Marvelous. In court on Friday, at first (Pops said) the judge thought Pops was Mr. W--. Mr. O took care of Papa. I thank Him.

Today is the 131st anniversary of the birth of Poppy's Grandmother. She is the reason we kept track of who we are. When Poppy was a little boy, she told Poppy repeatedly the story of his family, with such accurate detail that when I went and Googled the street she grew up on in Savannah, Georgia, everything she described was exactly the way I found it. My friend LilacBlue went to Savannah, and could even find the street. It's ironic, because that side of the family contains no known stories of Native blood; they were "Mulattoes" in the strictest sense of the word. But because Nana Jessie was so precise, and my mother's family was so vague, it challenged me to seek answers about my mother, using the tools I had learned about to verify Nana Jessie's facts.

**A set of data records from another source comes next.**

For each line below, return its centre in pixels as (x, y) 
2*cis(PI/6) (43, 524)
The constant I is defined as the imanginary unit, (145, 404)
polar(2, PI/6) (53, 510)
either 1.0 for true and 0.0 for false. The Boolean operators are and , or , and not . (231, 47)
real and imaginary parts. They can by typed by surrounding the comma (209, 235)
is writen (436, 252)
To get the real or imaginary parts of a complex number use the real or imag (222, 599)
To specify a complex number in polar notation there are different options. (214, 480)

So. Louis, Whiskey, Devil and Bobby were the dogs from the yard across the street. There was also Rex, the world's ugliest dog but for some reason he wasn't involved. I don't know why the dogs all turned on Bobby that day; we heard this huge doggie commotion and ran outside. We probably separated them by throwing buckets of water at them. Bobby was all black; he looked like a Lab. He was a really sweet dog. So he spent time with us that day, being fed and groomed, then I think Speedy came and got him later and took him back across the street.

And Mr. W-. He was the landlady's son. He was a disc jockey on the radio but I think at the time he was cracking up a little. When we first moved into the house he lived down the road with a pregnant girlfriend. It was the first time, for some reason, it dawned on me that you could have babies and not be married. It's not that I didn't know plenty of women in Jamaica who weren't married and had babies, because I did. But somehow, at 10 or 11, it clicked. My mom always used to say "when you grow up and get married" so often that it was all one word to me. Funny that I grew up and got married... then got unmarried and then had a baby. So much for trying to brainwash your kid. In any event, by the time of this entry, the pregnant girlfriend didn't live there anymore, and Mr. W.- was looking kind of shabby and unkempt. Obviously by now we must have owed some serious back rent, which is why the W's would have taken Poppy to Tenant's court.

Anyway. I'm almost 99% certain that this particular day was the day I looked up the slight hill on the south side of the house, and saw Mr. W- sitting on the curb sharpening a machete. I ran and told the parents about it, and Sis and I hid under the front living room window watching Mr. W- make his way down the short block to our street, and knock on the gate with a stone. (This is what most Jamaicans did, instead of here in America where you go up and knock on the door or ring the doorbell. Most Jamaicans had several mangy "yard dogs" who's job it was to keep people from coming in the gate, and most Jamaican yard dogs were very effective at their jobs).

At that time, my mother had long hair, and I remember that this day she had it in the two braids she often wore, and a sort of prairie type skirt. She stuck a kitchen knife in her waist at her back, and went out front to talk to him. Don't know what she said, but he went away and I remember being in awe of her calmness and bravery, and I remember knowing at that moment that she was Indian. She always used to say to the Jamaicans (who only knew about Native Americans from the John Wayne westerns that made it to TV, or Tonto from the Lone Ranger) that she was Apache and we'd giggle about it. But that day her quiet fierceness made a huge impression on me. Particularly since BigBear is not the silent type....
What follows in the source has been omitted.